Data records
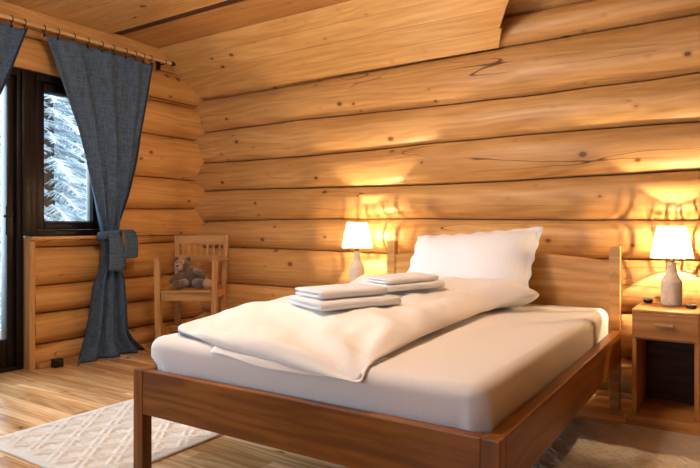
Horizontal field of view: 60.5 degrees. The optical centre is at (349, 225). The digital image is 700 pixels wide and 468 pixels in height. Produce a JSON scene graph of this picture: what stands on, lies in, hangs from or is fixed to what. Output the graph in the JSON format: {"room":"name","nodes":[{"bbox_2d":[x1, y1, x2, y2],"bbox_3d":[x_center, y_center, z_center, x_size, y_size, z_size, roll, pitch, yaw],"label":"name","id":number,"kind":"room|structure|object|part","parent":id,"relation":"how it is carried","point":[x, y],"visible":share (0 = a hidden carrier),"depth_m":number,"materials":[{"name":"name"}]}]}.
{"room":"log cabin bedroom","nodes":[
{"label":"log cabin bedroom","id":0,"kind":"room"},
{"bbox_2d":[0,1,209,364],"bbox_3d":[-3.354,-0.310,2.697,0.331,2.620,7.210,0,0,33],"label":"wall","id":1,"kind":"structure","parent":0,"point":[164,193],"depth_m":4.94,"materials":[{"name":"brown wood"}]},
{"bbox_2d":[0,68,30,372],"bbox_3d":[-2.774,-0.044,3.531,0.201,2.087,1.737,0,0,33],"label":"door","id":2,"kind":"structure","parent":1,"relation":"in","point":[16,93],"depth_m":4.16,"materials":[{"name":"brown wood"}]},
{"bbox_3d":[-2.335,-0.040,4.084,0.077,0.200,0.081,0,0,33],"label":"handle","id":3,"kind":"part","parent":2,"relation":"part of","materials":[{"name":"black metal"}]},
{"bbox_2d":[23,240,34,369],"bbox_3d":[-2.316,0.548,4.240,0.265,0.903,0.039,0,0,33],"label":"trim","id":4,"kind":"structure","parent":1,"relation":"attached to","point":[28,245],"depth_m":4.17,"materials":[{"name":"brown wood"}]},
{"bbox_2d":[23,72,99,239],"bbox_3d":[-2.106,-0.496,4.490,0.260,1.184,0.682,0,0,33],"label":"window","id":5,"kind":"structure","parent":1,"relation":"in","point":[41,84],"depth_m":4.32,"materials":[{"name":"brown wood"}]},
{"bbox_3d":[-2.044,0.085,4.449,0.110,0.022,0.682,0,0,33],"label":"sill","id":6,"kind":"part","parent":5,"relation":"part of","materials":[{"name":"brown wood"}]},
{"bbox_2d":[0,13,175,69],"bbox_3d":[-2.223,-1.362,4.065,0.123,0.080,2.540,0,0,33],"label":"curtain rod","id":7,"kind":"object","parent":1,"relation":"attached to","point":[158,61],"visible":1,"depth_m":4.42,"materials":[{"name":"brown wood"}]},
{"bbox_2d":[0,15,27,94],"bbox_3d":[-2.417,-0.198,3.671,0.111,2.389,0.908,0,0,33],"label":"curtain","id":8,"kind":"object","parent":7,"relation":"hanging from","point":[11,38],"visible":1,"depth_m":3.95,"materials":[{"name":"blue fabric"}]},
{"bbox_2d":[42,25,152,364],"bbox_3d":[-1.848,-0.197,4.521,0.176,2.387,0.922,0,0,33],"label":"curtain","id":9,"kind":"object","parent":7,"relation":"hanging from","point":[107,92],"visible":1,"depth_m":4.55,"materials":[{"name":"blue fabric"}]},
{"bbox_2d":[35,341,153,368],"bbox_3d":[-1.784,0.983,4.829,0.085,0.035,1.500,0,0,33],"label":"baseboard","id":10,"kind":"structure","parent":1,"relation":"attached to","point":[68,360],"depth_m":4.37,"materials":[{"name":"brown wood"}]},
{"bbox_2d":[115,0,243,34],"bbox_3d":[0.925,-1.526,2.910,6.960,0.028,0.060,0,0,33],"label":"trim","id":11,"kind":"structure","parent":1,"relation":"attached to","point":[228,2],"depth_m":4.33,"materials":[{"name":"brown wood"}]},
{"bbox_2d":[122,0,350,47],"bbox_3d":[1.053,-1.550,3.096,6.950,0.108,0.390,0,0,33],"label":"ceiling beam","id":12,"kind":"structure","parent":1,"relation":"attached to","point":[244,13],"depth_m":4.37,"materials":[{"name":"brown wood"}]},
{"bbox_2d":[0,0,508,97],"bbox_3d":[-0.490,-1.400,0.809,7.110,0.469,7.309,0,0,33],"label":"ceiling","id":13,"kind":"structure","parent":0,"point":[353,35],"depth_m":4.26,"materials":[{"name":"brown wood"}]},
{"bbox_2d":[0,347,699,467],"bbox_3d":[-0.528,1.015,0.798,7.159,0.030,7.250,0,0,33],"label":"floor","id":14,"kind":"structure","parent":0,"point":[36,397],"depth_m":3.31,"materials":[{"name":"brown wood"}]},
{"bbox_2d":[51,358,63,367],"bbox_3d":[-2.072,0.970,4.250,0.060,0.060,0.065,0,0,33],"label":"door stop","id":15,"kind":"object","parent":14,"relation":"on","point":[56,362],"visible":1,"depth_m":4.23,"materials":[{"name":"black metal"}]},
{"bbox_2d":[0,399,221,467],"bbox_3d":[-0.824,0.989,3.310,0.853,0.019,1.884,0,0,33],"label":"rug","id":16,"kind":"object","parent":14,"relation":"on","point":[102,437],"visible":0.34,"depth_m":2.76,"materials":[{"name":"beige fabric"}]},
{"bbox_2d":[153,235,228,338],"bbox_3d":[-1.227,0.537,4.730,0.489,0.925,0.475,0,0,2],"label":"wooden chair","id":17,"kind":"object","parent":14,"relation":"on","point":[211,294],"visible":0.86,"depth_m":4.66,"materials":[{"name":"brown wood"}]},
{"bbox_3d":[-1.448,0.630,4.532,0.059,0.740,0.042,0,0,2],"label":"leg","id":18,"kind":"part","parent":17,"relation":"part of","materials":[{"name":"brown wood"}]},
{"bbox_3d":[-1.443,0.257,4.717,0.045,0.039,0.422,0,0,4],"label":"armrest","id":19,"kind":"part","parent":17,"relation":"part of","materials":[{"name":"brown wood"}]},
{"bbox_3d":[-1.418,0.537,4.933,0.051,0.925,0.083,0,0,2],"label":"leg","id":20,"kind":"part","parent":17,"relation":"part of","materials":[{"name":"brown wood"}]},
{"bbox_2d":[169,257,211,289],"bbox_3d":[-1.245,0.361,4.623,0.264,0.246,0.293,0,0,-39],"label":"teddy bear","id":21,"kind":"object","parent":17,"relation":"on","point":[191,276],"visible":1,"depth_m":4.63},
{"bbox_3d":[-1.343,0.397,4.654,0.129,0.115,0.052,0,0,-38],"label":"arm","id":22,"kind":"part","parent":21,"relation":"part of"},
{"bbox_3d":[-1.296,0.444,4.613,0.072,0.081,0.140,0,0,15],"label":"leg","id":23,"kind":"part","parent":21,"relation":"part of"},
{"bbox_3d":[-1.155,0.442,4.647,0.140,0.081,0.076,0,0,35],"label":"leg","id":24,"kind":"part","parent":21,"relation":"part of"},
{"bbox_3d":[-1.165,0.371,4.655,0.128,0.088,0.048,0,0,31],"label":"arm","id":25,"kind":"part","parent":21,"relation":"part of"},
{"bbox_3d":[-1.229,0.494,4.686,0.374,0.018,0.387,0,0,2],"label":"seat","id":26,"kind":"part","parent":17,"relation":"part of","materials":[{"name":"brown wood"}]},
{"bbox_3d":[-1.220,0.265,4.926,0.372,0.050,0.020,0,0,2],"label":"rail","id":27,"kind":"part","parent":17,"relation":"part of","materials":[{"name":"brown wood"}]},
{"bbox_3d":[-1.220,0.115,4.942,0.372,0.075,0.020,0,0,2],"label":"rail","id":28,"kind":"part","parent":17,"relation":"part of","materials":[{"name":"brown wood"}]},
{"bbox_3d":[-1.021,0.630,4.517,0.059,0.740,0.042,0,0,2],"label":"leg","id":29,"kind":"part","parent":17,"relation":"part of","materials":[{"name":"brown wood"}]},
{"bbox_3d":[-1.013,0.257,4.702,0.045,0.039,0.422,0,0,0],"label":"armrest","id":30,"kind":"part","parent":17,"relation":"part of","materials":[{"name":"brown wood"}]},
{"bbox_3d":[-1.023,0.537,4.919,0.051,0.925,0.083,0,0,2],"label":"leg","id":31,"kind":"part","parent":17,"relation":"part of","materials":[{"name":"brown wood"}]},
{"bbox_2d":[133,241,620,467],"bbox_3d":[0.318,0.550,2.845,1.500,0.900,2.040,0,0,33],"label":"bed","id":32,"kind":"object","parent":14,"relation":"on","point":[336,434],"visible":0.58,"depth_m":2.07,"materials":[{"name":"brown wood"}]},
{"bbox_3d":[-0.829,0.784,2.399,0.055,0.431,0.047,0,0,33],"label":"leg","id":33,"kind":"part","parent":32,"relation":"part of","materials":[{"name":"brown wood"}]},
{"bbox_3d":[-0.292,0.654,3.236,0.048,0.169,1.941,0,0,33],"label":"rail","id":34,"kind":"part","parent":32,"relation":"part of","materials":[{"name":"brown wood"}]},
{"bbox_3d":[-0.223,0.656,2.006,1.390,0.172,0.040,0,0,33],"label":"footboard","id":35,"kind":"part","parent":32,"relation":"part of","materials":[{"name":"brown wood"}]},
{"bbox_2d":[151,304,607,433],"bbox_3d":[0.294,0.573,2.853,1.442,0.261,1.936,0,0,33],"label":"mattress","id":36,"kind":"object","parent":32,"relation":"on","point":[473,373],"visible":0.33,"depth_m":2.06,"materials":[{"name":"white fabric"}]},
{"bbox_2d":[178,274,538,382],"bbox_3d":[0.084,0.389,2.788,1.145,0.211,1.646,0,0,33],"label":"duvet","id":37,"kind":"object","parent":36,"relation":"on","point":[280,335],"visible":0.88,"depth_m":2.33,"materials":[{"name":"white fabric"}]},
{"bbox_2d":[288,294,400,310],"bbox_3d":[-0.024,0.325,2.647,0.404,0.038,0.324,0,0,-32],"label":"towel","id":38,"kind":"object","parent":37,"relation":"on","point":[384,299],"visible":0.78,"depth_m":2.52,"materials":[{"name":"white fabric"}]},
{"bbox_2d":[295,283,386,299],"bbox_3d":[-0.038,0.285,2.655,0.344,0.037,0.242,0,0,-34],"label":"towel","id":39,"kind":"object","parent":38,"relation":"on","point":[334,291],"visible":1,"depth_m":2.58,"materials":[{"name":"white fabric"}]},
{"bbox_2d":[362,280,444,291],"bbox_3d":[0.282,0.306,3.162,0.363,0.033,0.260,-2,2,-30],"label":"towel","id":40,"kind":"object","parent":37,"relation":"on","point":[432,283],"visible":0.7,"depth_m":3.06,"materials":[{"name":"white fabric"}]},
{"bbox_2d":[365,272,437,284],"bbox_3d":[0.275,0.273,3.160,0.334,0.029,0.218,-2,2,-33],"label":"towel","id":41,"kind":"object","parent":40,"relation":"on","point":[398,278],"visible":1,"depth_m":3.10,"materials":[{"name":"white fabric"}]},
{"bbox_2d":[407,227,542,287],"bbox_3d":[0.694,0.221,3.548,0.812,0.436,0.320,0,0,29],"label":"pillow","id":42,"kind":"object","parent":36,"relation":"on","point":[509,255],"visible":0.66,"depth_m":3.45,"materials":[{"name":"white fabric"}]},
{"bbox_3d":[0.287,0.550,4.048,0.055,0.900,0.050,0,0,33],"label":"headboard post","id":43,"kind":"part","parent":32,"relation":"part of","materials":[{"name":"brown wood"}]},
{"bbox_3d":[0.385,0.784,1.616,0.055,0.431,0.047,0,0,33],"label":"leg","id":44,"kind":"part","parent":32,"relation":"part of","materials":[{"name":"brown wood"}]},
{"bbox_3d":[0.872,0.425,3.672,1.335,0.550,0.030,0,0,33],"label":"headboard","id":45,"kind":"part","parent":32,"relation":"part of","materials":[{"name":"brown wood"}]},
{"bbox_3d":[0.926,0.654,2.451,0.048,0.169,1.941,0,0,33],"label":"rail","id":46,"kind":"part","parent":32,"relation":"part of","materials":[{"name":"brown wood"}]},
{"bbox_3d":[1.456,0.556,3.295,0.055,0.888,0.050,0,0,33],"label":"headboard post","id":47,"kind":"part","parent":32,"relation":"part of","materials":[{"name":"brown wood"}]},
{"bbox_2d":[532,416,699,467],"bbox_3d":[1.062,0.989,2.228,0.883,0.019,1.652,0,0,33],"label":"rug","id":48,"kind":"object","parent":14,"relation":"on","point":[585,442],"visible":0.85,"depth_m":2.67,"materials":[{"name":"beige fabric"}]},
{"bbox_2d":[626,302,699,434],"bbox_3d":[1.652,0.712,3.115,0.346,0.577,0.400,0,0,33],"label":"nightstand","id":49,"kind":"object","parent":14,"relation":"on","point":[665,339],"visible":0.99,"depth_m":3.08,"materials":[{"name":"brown wood"}]},
{"bbox_3d":[1.548,0.696,3.209,0.020,0.516,0.356,0,0,33],"label":"panel","id":50,"kind":"part","parent":49,"relation":"part of","materials":[{"name":"brown wood"}]},
{"bbox_2d":[644,298,652,302],"bbox_3d":[1.639,0.409,3.297,0.044,0.026,0.044,0,0,33],"label":"dish","id":51,"kind":"object","parent":49,"relation":"on","point":[646,300],"visible":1,"depth_m":3.28,"materials":[{"name":"black ceramic"}]},
{"bbox_3d":[1.548,0.490,2.958,0.084,0.014,0.024,0,0,33],"label":"drawer handle","id":52,"kind":"part","parent":49,"relation":"part of","materials":[{"name":"brown wood"}]},
{"bbox_3d":[1.650,0.500,3.113,0.292,0.122,0.346,0,0,33],"label":"drawer","id":53,"kind":"part","parent":49,"relation":"part of","materials":[{"name":"brown wood"}]},
{"bbox_3d":[1.757,0.696,3.276,0.255,0.516,0.012,0,0,33],"label":"panel","id":54,"kind":"part","parent":49,"relation":"part of","materials":[{"name":"brown wood"}]},
{"bbox_2d":[650,226,693,305],"bbox_3d":[1.717,0.212,3.204,0.211,0.421,0.211,0,0,22],"label":"table lamp","id":55,"kind":"object","parent":49,"relation":"on","point":[671,243],"visible":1,"depth_m":3.15,"materials":[{"name":"white fabric"}]},
{"bbox_3d":[1.717,0.087,3.204,0.211,0.171,0.211,0,0,22],"label":"lamp shade","id":56,"kind":"part","parent":55,"relation":"part of","materials":[{"name":"fabric"}]},
{"bbox_2d":[661,262,682,305],"bbox_3d":[1.717,0.307,3.204,0.102,0.230,0.102,0,0,33],"label":"lamp base","id":57,"kind":"object","parent":55,"relation":"attached to","point":[671,283],"depth_m":3.17,"materials":[{"name":"beige ceramic"}]},
{"bbox_2d":[686,304,696,308],"bbox_3d":[1.744,0.411,3.066,0.048,0.023,0.048,0,0,33],"label":"dish","id":58,"kind":"object","parent":49,"relation":"on","point":[688,306],"visible":1,"depth_m":3.05,"materials":[{"name":"black ceramic"}]},
{"bbox_3d":[1.778,0.696,3.057,0.020,0.516,0.356,0,0,33],"label":"panel","id":59,"kind":"part","parent":49,"relation":"part of","materials":[{"name":"brown wood"}]},
{"bbox_3d":[0.004,0.712,4.202,0.346,0.577,0.400,0,0,33],"label":"nightstand","id":60,"kind":"object","parent":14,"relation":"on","visible":0},
{"bbox_2d":[342,223,371,281],"bbox_3d":[0.050,0.199,4.279,0.222,0.446,0.222,0,0,22],"label":"table lamp","id":61,"kind":"object","parent":60,"relation":"on","point":[356,236],"visible":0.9,"depth_m":4.22,"materials":[{"name":"fabric"}]},
{"bbox_3d":[0.050,0.067,4.279,0.222,0.181,0.222,0,0,22],"label":"lamp shade","id":62,"kind":"part","parent":61,"relation":"part of","materials":[{"name":"fabric"}]},
{"bbox_2d":[349,251,364,281],"bbox_3d":[0.050,0.300,4.279,0.107,0.243,0.107,0,0,33],"label":"lamp base","id":63,"kind":"object","parent":61,"relation":"attached to","point":[356,269],"depth_m":4.24,"materials":[{"name":"beige ceramic"}]},
{"bbox_2d":[189,0,699,393],"bbox_3d":[1.476,-0.310,3.747,7.060,2.620,0.318,0,0,33],"label":"wall","id":64,"kind":"structure","parent":0,"point":[582,126],"depth_m":3.96,"materials":[{"name":"brown wood"}]},
{"bbox_2d":[594,389,631,399],"bbox_3d":[1.423,0.985,3.593,6.620,0.030,0.035,0,0,33],"label":"baseboard","id":65,"kind":"structure","parent":64,"relation":"attached to","point":[601,392],"depth_m":3.52,"materials":[{"name":"brown wood"}]},
{"label":"outside","id":66,"kind":"structure","parent":0,"visible":0},
{"bbox_3d":[-8.348,2.071,15.087,21.450,0.877,36.000,0,0,33],"label":"snowy ground","id":67,"kind":"structure","parent":66,"visible":0},
{"bbox_2d":[0,109,0,324],"bbox_3d":[-7.402,-2.127,11.179,3.629,9.621,3.530,0,0,19],"label":"spruce tree","id":68,"kind":"object","parent":67,"relation":"on","point":[0,109],"visible":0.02,"depth_m":11.11,"materials":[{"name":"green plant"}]},
{"bbox_2d":[0,94,85,331],"bbox_3d":[-4.281,-1.198,8.434,2.652,7.031,2.580,0,0,33],"label":"spruce tree","id":69,"kind":"object","parent":67,"relation":"on","point":[53,180],"visible":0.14,"depth_m":8.41,"materials":[{"name":"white plant"}]},
{"bbox_2d":[53,98,85,220],"bbox_3d":[-6.665,-2.407,14.627,3.819,9.991,3.778,0,0,11],"label":"spruce tree","id":70,"kind":"object","parent":67,"relation":"on","point":[76,152],"visible":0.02,"depth_m":14.25,"materials":[{"name":"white plant"}]},
{"bbox_2d":[71,139,88,229],"bbox_3d":[-4.174,-1.391,11.065,2.971,7.771,2.938,0,0,26],"label":"spruce tree","id":71,"kind":"object","parent":67,"relation":"on","point":[82,153],"visible":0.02,"depth_m":10.64,"materials":[{"name":"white plant"}]}
]}

The problem
Filter the records down to the lines that contain the string "headboard", and copy those lines.

Response below
{"bbox_3d":[0.287,0.550,4.048,0.055,0.900,0.050,0,0,33],"label":"headboard post","id":43,"kind":"part","parent":32,"relation":"part of","materials":[{"name":"brown wood"}]},
{"bbox_3d":[0.872,0.425,3.672,1.335,0.550,0.030,0,0,33],"label":"headboard","id":45,"kind":"part","parent":32,"relation":"part of","materials":[{"name":"brown wood"}]},
{"bbox_3d":[1.456,0.556,3.295,0.055,0.888,0.050,0,0,33],"label":"headboard post","id":47,"kind":"part","parent":32,"relation":"part of","materials":[{"name":"brown wood"}]},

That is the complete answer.